The following plot below shows the mean and standard error for each arm that made it to the last trial (as well as the status quo, which appears throughout).

In [ ]:

```
render(plot_fitted(models[-1], metric="success_metric", rel=False))
```

In [ ]:

```
results = pd.DataFrame(
[
{"values": ",".join(arm.parameters.values()), "weight": weight}
for arm, weight in trial.normalized_arm_weights().items()
]
)
print(results)
```

We can also visualize the progression of the experience in the following rollout chart. Each bar represents a trial, and the width of the bands within a bar are proportional to the weight of the arms in that trial.

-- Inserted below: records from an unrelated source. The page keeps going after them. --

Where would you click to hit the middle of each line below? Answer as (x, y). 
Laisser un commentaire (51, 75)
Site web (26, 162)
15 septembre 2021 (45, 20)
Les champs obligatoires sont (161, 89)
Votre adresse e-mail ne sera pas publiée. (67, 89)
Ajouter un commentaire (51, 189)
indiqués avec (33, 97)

In the first trial, all arms appear with equal weight, except for the status quo. By the last trial, we have narrowed our focus to only four arms, with arm 0_22 (the arm with the highest levels) having the greatest weight.

In [ ]:

```
from ax.plot.bandit_rollout import plot_bandit_rollout
from ax.utils.notebook.plotting import render
render(plot_bandit_rollout(exp))
```

Finally, we can examine which parameter values had the greatest effect on the overall arm value. As we see in the diagram below, arms whose parameters were assigned the lower level values (such as `levell1`

, `levell2`

, `level31`

and `level32`

) performed worse than average, whereas arms with higher levels performed better than average.

In [ ]:

```
from ax.plot.marginal_effects import plot_marginal_effects
render(plot_marginal_effects(models[0], "success_metric"))
```

Total runtime of script: 10.04 seconds.